Record excerpts
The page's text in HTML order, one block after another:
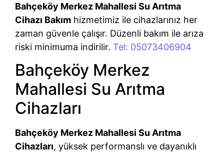
Bahçeköy Merkez Mahallesi Su Arıtma
Cihazı Bakım hizmetimiz ile cihazlarınız her
zaman güvenle çalışır. Düzenli bakım ile arıza
riski minimuma indirilir. Tel: 05073406904
Bahçeköy Merkez
Mahallesi Su Arıtma
Cihazları
Bahçeköy Merkez Mahallesi Su Arıtma
Cihazları, yüksek performanslı ve dayanıklı
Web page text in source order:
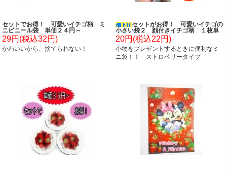
セットでお得！ 可愛いイチゴ柄 ミ
ニビニール袋 単価２４円～
29円(税込32円)
かわいいから、捨てられない！
セットがお得！ 可愛いイチゴの
小さい袋２ 顔付きイチゴ柄 １枚単
価 １８円～
20円(税込22円)
小物をプレゼントするときに便利なミ
ニ袋！！ ストロベリータイプ
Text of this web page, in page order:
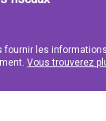
fournir les
Vous trouverez
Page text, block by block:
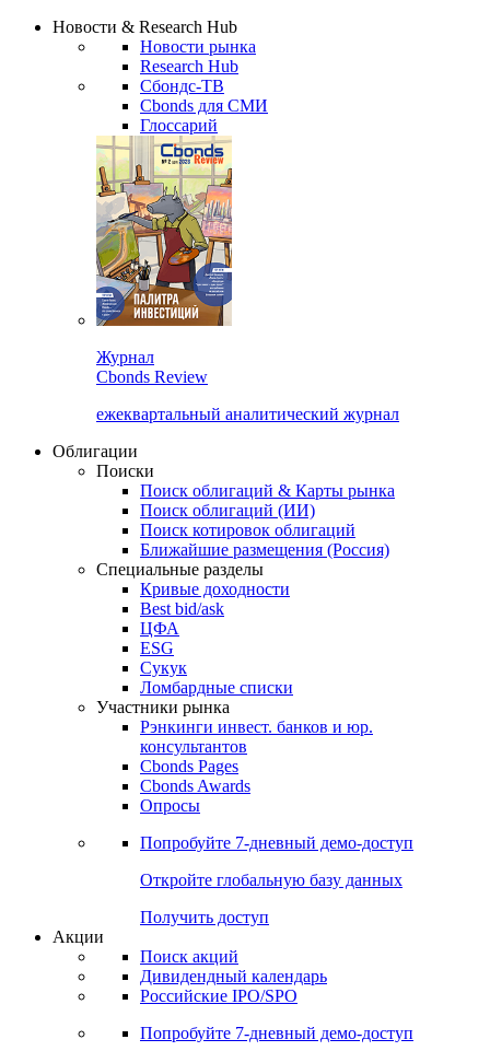
Новости & Research Hub
Новости рынка
Research Hub
Сбондс-ТВ
Cbonds для СМИ
Глоссарий
Журнал
Cbonds Review
ежеквартальный аналитический журнал
Облигации
Поиски
Поиск облигаций & Карты рынка
Поиск облигаций (ИИ)
Поиск котировок облигаций
Ближайшие размещения (Россия)
Специальные разделы
Кривые доходности
Best bid/ask
ЦФА
ESG
Сукук
Ломбардные списки
Участники рынка
Рэнкинги инвест. банков и юр.
консультантов
Cbonds Pages
Cbonds Awards
Опросы
Попробуйте 7-дневный демо-доступ
Откройте глобальную базу данных
Получить доступ
Акции
Поиск акций
Дивидендный календарь
Российские IPO/SPO
Попробуйте 7-дневный демо-доступ

Task to complete
Above are the records; repeat them all exactly, without the pictures.

Written reply
The page's text in HTML order, one block after another:
Bahçeköy Merkez Mahallesi Su Arıtma
Cihazı Bakım hizmetimiz ile cihazlarınız her
zaman güvenle çalışır. Düzenli bakım ile arıza
riski minimuma indirilir. Tel: 05073406904
Bahçeköy Merkez
Mahallesi Su Arıtma
Cihazları
Bahçeköy Merkez Mahallesi Su Arıtma
Cihazları, yüksek performanslı ve dayanıklı
Web page text in source order:
セットでお得！ 可愛いイチゴ柄 ミ
ニビニール袋 単価２４円～
29円(税込32円)
かわいいから、捨てられない！
セットがお得！ 可愛いイチゴの
小さい袋２ 顔付きイチゴ柄 １枚単
価 １８円～
20円(税込22円)
小物をプレゼントするときに便利なミ
ニ袋！！ ストロベリータイプ
Text of this web page, in page order:
fournir les
Vous trouverez
Page text, block by block:
Новости & Research Hub
Новости рынка
Research Hub
Сбондс-ТВ
Cbonds для СМИ
Глоссарий
Журнал
Cbonds Review
ежеквартальный аналитический журнал
Облигации
Поиски
Поиск облигаций & Карты рынка
Поиск облигаций (ИИ)
Поиск котировок облигаций
Ближайшие размещения (Россия)
Специальные разделы
Кривые доходности
Best bid/ask
ЦФА
ESG
Сукук
Ломбардные списки
Участники рынка
Рэнкинги инвест. банков и юр.
консультантов
Cbonds Pages
Cbonds Awards
Опросы
Попробуйте 7-дневный демо-доступ
Откройте глобальную базу данных
Получить доступ
Акции
Поиск акций
Дивидендный календарь
Российские IPO/SPO
Попробуйте 7-дневный демо-доступ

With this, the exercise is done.